DIAKONOS is the office in the local church, held by a man serving on the Board of Deacons, and as we noted above, the PROISTEMI and KUBERNESIS or the male DIAKONIA are the ones with spiritual gifts of Administrative Leadership or Service who serve on the Board of Deacons or Directors. The Deacon, who is the chairman of a committee, has the gift of Administration. Those who serve on the committee (male or female) have the gift of ministry or service. This makes for effective administrative function in the local church. Therefore, this gift, DIAKONIA, functions in the administration of the local church. Those who have this spiritual gift should serve on committees and in specific administrative functions in the local church, on mission boards, or in Christian service organizations. This spiritual gift is strictly administrative without the leadership function provided by the Holy Spirit
Although women cannot have the first three spiritual gifts, they can have this spiritual gift. This explains the feminine form, “deaconess,” (DIAKONON) in Rom 16:1. No woman has the gift of Pastor-Teacher, the gift of Evangelism, or the gift of Administration. But this should not keep ladies from teaching children, from personal witnessing, or from functioning in the administration of the church if they have the gift of service.
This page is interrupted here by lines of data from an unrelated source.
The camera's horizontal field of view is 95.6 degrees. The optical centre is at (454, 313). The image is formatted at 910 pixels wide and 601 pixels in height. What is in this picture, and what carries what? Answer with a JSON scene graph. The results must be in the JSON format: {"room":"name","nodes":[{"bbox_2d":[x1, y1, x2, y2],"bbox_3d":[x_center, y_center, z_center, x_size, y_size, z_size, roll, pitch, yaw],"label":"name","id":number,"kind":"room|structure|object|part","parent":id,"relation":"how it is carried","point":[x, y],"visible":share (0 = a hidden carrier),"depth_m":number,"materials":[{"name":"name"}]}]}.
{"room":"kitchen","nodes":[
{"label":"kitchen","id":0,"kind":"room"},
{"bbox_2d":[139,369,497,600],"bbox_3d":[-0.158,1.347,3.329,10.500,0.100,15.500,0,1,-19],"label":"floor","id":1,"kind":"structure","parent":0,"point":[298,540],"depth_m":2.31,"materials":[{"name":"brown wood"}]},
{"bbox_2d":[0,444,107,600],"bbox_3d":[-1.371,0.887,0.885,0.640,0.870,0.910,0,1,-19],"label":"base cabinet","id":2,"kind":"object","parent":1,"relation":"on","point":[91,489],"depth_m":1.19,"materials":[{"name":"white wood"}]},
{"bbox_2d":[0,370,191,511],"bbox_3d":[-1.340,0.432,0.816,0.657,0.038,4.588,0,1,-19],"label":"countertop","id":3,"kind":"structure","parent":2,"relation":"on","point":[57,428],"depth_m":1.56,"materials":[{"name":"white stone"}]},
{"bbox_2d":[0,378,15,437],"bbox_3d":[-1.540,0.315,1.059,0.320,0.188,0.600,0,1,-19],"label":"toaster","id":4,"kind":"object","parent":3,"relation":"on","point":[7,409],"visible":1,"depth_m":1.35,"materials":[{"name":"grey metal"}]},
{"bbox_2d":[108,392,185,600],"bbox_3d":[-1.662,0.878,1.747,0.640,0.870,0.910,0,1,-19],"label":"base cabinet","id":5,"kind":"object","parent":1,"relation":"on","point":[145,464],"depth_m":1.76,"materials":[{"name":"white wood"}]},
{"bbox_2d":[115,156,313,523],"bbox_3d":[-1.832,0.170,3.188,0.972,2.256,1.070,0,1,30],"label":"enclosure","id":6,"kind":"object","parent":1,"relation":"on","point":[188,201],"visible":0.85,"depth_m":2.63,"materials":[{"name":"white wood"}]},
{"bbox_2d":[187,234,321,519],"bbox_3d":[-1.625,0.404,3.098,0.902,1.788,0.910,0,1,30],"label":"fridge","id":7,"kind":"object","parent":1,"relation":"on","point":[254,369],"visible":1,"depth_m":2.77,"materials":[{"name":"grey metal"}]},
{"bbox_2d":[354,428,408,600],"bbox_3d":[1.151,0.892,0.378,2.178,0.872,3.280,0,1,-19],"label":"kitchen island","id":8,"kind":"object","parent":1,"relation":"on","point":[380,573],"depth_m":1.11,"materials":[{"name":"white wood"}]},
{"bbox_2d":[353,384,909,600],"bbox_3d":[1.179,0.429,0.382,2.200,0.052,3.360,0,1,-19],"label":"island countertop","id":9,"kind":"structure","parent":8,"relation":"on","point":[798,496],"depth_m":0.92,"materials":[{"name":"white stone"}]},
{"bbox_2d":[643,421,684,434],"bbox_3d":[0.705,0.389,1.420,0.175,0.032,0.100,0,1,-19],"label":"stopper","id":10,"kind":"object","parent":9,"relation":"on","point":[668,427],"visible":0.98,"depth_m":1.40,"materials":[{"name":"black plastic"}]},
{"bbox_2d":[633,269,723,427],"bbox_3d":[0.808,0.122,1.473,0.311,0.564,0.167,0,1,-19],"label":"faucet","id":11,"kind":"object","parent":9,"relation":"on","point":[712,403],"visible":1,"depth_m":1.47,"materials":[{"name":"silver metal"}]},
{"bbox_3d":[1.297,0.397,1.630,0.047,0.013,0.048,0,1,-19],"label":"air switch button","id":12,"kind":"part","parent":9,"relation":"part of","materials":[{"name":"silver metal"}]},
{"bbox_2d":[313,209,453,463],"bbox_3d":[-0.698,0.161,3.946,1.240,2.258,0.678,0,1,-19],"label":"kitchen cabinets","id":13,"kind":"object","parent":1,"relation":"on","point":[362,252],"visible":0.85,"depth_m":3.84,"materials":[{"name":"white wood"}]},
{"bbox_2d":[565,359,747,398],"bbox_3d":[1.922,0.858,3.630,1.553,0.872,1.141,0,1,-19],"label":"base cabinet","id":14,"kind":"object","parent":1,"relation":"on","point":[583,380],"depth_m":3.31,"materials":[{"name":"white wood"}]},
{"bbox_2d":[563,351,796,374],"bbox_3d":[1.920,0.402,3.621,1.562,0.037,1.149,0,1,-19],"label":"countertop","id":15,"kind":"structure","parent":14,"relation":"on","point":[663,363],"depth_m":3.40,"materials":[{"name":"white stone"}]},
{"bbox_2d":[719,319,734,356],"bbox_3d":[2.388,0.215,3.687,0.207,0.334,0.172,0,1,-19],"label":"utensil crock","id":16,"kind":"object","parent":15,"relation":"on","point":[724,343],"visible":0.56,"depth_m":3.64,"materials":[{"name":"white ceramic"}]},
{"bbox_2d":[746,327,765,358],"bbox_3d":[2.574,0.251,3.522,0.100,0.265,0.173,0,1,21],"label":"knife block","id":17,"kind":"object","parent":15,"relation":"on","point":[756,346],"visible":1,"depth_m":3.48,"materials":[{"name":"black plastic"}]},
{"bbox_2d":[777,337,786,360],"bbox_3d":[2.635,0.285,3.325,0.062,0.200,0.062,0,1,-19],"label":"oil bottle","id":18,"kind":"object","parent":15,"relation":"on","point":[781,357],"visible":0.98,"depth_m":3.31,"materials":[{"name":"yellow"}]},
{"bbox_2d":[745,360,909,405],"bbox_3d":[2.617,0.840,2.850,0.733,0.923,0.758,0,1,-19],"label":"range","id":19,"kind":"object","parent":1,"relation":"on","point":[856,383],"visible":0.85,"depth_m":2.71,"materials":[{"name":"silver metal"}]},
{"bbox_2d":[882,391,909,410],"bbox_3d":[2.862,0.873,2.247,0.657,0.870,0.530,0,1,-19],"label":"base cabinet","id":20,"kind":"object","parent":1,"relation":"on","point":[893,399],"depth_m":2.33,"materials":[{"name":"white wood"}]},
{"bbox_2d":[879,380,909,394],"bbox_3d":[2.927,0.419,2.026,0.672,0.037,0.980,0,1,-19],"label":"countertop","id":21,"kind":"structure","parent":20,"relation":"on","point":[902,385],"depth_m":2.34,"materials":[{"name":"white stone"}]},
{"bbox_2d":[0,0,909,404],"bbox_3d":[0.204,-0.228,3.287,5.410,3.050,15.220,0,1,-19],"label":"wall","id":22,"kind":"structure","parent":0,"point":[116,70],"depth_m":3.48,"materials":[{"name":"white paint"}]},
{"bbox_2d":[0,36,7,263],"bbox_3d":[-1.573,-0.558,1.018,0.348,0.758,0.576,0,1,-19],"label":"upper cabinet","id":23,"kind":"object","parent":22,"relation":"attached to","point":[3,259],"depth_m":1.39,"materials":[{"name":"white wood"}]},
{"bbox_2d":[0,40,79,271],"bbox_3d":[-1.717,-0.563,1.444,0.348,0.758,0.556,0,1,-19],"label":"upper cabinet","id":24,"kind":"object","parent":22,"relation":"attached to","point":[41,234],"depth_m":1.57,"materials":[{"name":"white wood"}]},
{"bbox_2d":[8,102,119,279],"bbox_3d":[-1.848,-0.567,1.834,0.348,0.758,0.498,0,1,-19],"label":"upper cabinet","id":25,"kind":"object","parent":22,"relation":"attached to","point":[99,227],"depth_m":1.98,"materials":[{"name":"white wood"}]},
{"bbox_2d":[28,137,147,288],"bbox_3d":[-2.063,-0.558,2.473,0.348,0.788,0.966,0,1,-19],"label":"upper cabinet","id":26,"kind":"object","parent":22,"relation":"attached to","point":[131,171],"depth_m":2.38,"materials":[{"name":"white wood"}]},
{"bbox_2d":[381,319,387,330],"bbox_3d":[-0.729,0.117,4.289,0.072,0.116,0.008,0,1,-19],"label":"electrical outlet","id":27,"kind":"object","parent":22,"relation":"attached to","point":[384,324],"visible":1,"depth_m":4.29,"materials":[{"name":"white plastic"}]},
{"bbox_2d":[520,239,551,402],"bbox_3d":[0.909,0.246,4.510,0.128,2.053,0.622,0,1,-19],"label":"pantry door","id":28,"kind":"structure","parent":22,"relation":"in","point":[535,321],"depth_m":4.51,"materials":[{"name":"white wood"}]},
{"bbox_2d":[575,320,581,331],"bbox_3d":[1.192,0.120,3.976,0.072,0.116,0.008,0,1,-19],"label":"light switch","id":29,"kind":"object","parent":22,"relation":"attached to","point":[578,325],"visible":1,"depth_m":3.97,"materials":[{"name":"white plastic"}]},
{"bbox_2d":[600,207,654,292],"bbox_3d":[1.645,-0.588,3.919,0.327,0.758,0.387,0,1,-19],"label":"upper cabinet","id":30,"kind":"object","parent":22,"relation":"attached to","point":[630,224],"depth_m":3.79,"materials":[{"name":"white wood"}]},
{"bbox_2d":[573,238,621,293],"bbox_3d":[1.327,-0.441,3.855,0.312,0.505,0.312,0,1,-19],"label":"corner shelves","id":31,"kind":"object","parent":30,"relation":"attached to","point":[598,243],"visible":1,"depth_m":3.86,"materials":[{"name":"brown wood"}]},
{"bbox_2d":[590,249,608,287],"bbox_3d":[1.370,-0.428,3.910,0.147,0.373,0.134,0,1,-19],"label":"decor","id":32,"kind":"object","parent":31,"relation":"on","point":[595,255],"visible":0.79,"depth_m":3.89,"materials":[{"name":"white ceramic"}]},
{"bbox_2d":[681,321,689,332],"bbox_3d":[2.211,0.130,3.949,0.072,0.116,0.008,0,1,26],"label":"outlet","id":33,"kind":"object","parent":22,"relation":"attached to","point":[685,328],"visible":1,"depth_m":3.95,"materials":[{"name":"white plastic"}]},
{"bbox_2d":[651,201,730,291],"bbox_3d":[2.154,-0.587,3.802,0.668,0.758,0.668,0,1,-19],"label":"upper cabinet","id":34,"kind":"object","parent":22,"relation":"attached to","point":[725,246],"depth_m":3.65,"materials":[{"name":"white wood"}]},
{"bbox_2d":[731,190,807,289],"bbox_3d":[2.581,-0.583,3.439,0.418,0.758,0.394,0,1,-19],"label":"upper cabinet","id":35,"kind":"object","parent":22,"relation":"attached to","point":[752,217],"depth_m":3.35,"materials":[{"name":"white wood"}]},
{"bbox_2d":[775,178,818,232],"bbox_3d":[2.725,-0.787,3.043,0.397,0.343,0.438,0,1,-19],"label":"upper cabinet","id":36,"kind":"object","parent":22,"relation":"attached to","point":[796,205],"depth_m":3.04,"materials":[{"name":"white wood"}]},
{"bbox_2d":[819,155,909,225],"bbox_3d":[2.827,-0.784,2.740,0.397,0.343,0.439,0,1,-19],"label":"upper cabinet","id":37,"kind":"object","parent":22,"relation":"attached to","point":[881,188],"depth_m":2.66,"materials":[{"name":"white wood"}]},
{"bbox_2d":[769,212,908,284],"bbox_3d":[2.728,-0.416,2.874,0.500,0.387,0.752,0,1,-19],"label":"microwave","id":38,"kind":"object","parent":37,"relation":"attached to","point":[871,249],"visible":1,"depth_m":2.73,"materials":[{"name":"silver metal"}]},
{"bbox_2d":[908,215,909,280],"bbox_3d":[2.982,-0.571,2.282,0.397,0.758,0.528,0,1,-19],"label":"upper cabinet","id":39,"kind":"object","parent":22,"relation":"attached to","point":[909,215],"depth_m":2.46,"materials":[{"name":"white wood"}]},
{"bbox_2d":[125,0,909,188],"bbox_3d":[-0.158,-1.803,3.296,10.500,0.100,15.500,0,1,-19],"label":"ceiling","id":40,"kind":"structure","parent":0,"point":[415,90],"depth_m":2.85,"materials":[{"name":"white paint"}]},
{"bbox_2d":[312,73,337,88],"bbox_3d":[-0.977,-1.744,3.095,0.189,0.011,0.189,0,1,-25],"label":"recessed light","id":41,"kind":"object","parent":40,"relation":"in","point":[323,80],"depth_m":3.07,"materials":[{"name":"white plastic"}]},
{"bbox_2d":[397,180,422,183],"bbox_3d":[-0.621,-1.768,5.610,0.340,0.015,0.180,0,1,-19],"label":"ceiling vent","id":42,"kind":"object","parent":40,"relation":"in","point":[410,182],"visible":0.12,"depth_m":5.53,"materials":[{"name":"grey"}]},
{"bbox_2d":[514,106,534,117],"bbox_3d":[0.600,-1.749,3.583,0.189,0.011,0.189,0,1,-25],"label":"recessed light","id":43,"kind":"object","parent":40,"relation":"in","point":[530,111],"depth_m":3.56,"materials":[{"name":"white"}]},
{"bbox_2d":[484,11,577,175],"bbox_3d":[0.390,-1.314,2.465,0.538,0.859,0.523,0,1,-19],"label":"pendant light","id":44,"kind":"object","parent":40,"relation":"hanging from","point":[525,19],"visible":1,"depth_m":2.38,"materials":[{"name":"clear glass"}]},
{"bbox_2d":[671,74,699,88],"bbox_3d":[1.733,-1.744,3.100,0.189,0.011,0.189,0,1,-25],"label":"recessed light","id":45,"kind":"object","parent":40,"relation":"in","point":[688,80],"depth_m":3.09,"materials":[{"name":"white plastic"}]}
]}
Application can be found in: 1 Cor 12:5; 2 Cor 6:4; 9:12; Gal 5:13; Eph 4:12; Rev 2:19; Mark 15:40-41; Luke 8:2-3.
Helps, is the noun ANTILEMPSIS that means, “help, support-gift, helpful deed or relief,” in 1 Cor 12:28 and comes from ANTI, “instead of,” and LAMBANO that means, “to take hold of or to support.” ANTILEMPSIS is the opposite of taking; it is giving or helping. It is a laying hold of, the ability to help, a helper, or one who aids. It also can mean perception with the sense of knowing what others need. It is a H apaxlegomena, which means it is used only once in the New Testament.
The verb form is used three times in Scripture, Luke 1:54: Acts 20:35; 1 Tim 6:2. Thayer defines the verb ANTILAMBANOMAI as: 1) to lay hold of, hold fast to anything; 2) to take a person or thing in order as it were to be held, to take to, embrace, 3) to help, to be a partaker of, partake of (the benefits of the services rendered by the slaves). It is used in
Those with the gift of “helps” are not necessarily people in positions of authority. Instead, they are individuals with resources, (both spiritual and physical), which others lack. As such the gift of “helps,” involves the giving and sharing of those resources with those who can benefit from them.
This spiritual gift functions by helping and ministering to others including the sick, the afflicted, the handicapped, and the helpless. It is the supernatural ability to invest in the life and ministry of others, thereby enabling them in their ministry and effectiveness while increasing their success.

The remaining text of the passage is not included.